Notice that the column we used to create the partition column must be a part of the clustered index column listing. Also, when we specify the Partition Scheme, we must indicate this column – city.
-- Listing 5: Move table to New Partition CREATE CLUSTERED INDEX [ClusteredIndexCity] ON [dbo].[memmanofarms] ( [city] ASC, [PhoneNo] ASC )WITH (PAD_INDEX = OFF, STATISTICS_NORECOMPUTE = OFF, SORT_IN_TEMPDB = OFF, DROP_EXISTING = ON, ONLINE = OFF, ALLOW_ROW_LOCKS = ON, ALLOW_PAGE_LOCKS = ON) ON [PartSch](city); GO ‘
After running this code, the table sits on the Partition Scheme:
A Little on Performance
When we run both questions with the partitioned and non-partitioned tables, we see little difference in performance without the index. In both cases, SQL Server uses an index seek when the clustered index is in place and a full table scan otherwise. However, we have more reads when running these queries on the partitioned table. This is expected since we have in effect forced distribution of the data across “distant” pages.
We are using the following code in Listing 6 as a benchmark of sorts.

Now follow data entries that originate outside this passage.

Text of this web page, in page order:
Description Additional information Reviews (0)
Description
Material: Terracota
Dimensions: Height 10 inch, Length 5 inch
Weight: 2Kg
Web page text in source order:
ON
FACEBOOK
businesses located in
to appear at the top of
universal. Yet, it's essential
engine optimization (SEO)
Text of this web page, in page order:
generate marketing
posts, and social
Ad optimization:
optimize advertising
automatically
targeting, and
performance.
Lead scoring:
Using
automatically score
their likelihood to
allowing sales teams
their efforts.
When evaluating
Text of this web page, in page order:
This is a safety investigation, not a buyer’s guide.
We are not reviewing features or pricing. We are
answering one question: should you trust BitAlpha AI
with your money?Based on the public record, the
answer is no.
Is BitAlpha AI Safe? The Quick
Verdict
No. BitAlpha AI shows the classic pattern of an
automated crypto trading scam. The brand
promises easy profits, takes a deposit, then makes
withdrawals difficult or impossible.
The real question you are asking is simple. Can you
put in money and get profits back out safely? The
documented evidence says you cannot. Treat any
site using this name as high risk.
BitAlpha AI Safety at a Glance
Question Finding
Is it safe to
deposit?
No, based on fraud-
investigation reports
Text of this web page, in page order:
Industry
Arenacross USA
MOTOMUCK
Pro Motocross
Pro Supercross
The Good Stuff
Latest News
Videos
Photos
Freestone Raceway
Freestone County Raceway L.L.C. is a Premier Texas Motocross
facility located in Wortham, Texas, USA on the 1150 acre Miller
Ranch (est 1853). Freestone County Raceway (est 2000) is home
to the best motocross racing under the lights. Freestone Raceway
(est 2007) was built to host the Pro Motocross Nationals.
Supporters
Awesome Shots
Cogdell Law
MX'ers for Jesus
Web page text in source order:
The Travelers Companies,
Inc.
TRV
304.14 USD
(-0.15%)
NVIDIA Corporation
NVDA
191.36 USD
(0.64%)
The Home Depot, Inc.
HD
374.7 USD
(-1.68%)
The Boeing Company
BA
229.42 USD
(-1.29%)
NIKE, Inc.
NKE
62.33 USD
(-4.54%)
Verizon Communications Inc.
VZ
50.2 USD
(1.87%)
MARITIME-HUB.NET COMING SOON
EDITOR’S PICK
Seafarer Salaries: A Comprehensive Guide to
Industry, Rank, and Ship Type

-- Listing 6: Querying Partitioned and Non-Partitioned Tables SELECT COUNT(*) FROM memmanofarms WHERE city='Accra'; SELECT * FROM memmanofarms WHERE city='Accra';
If you are interested in obtaining more information from the Query Plan Diagram, you may refer to its more advanced version available in dbForge Studio for SQL Server – it also includes the Query Profiler functionality for your needs.
We have explored the process of creating a partitioned table. The references section lists more resources related to the use of partitioning for archiving old data. We have also shown that partitioning does not necessarily introduce a significant improvement in performance without other enhancements such as the right CPU and proper MAXDOP configuration.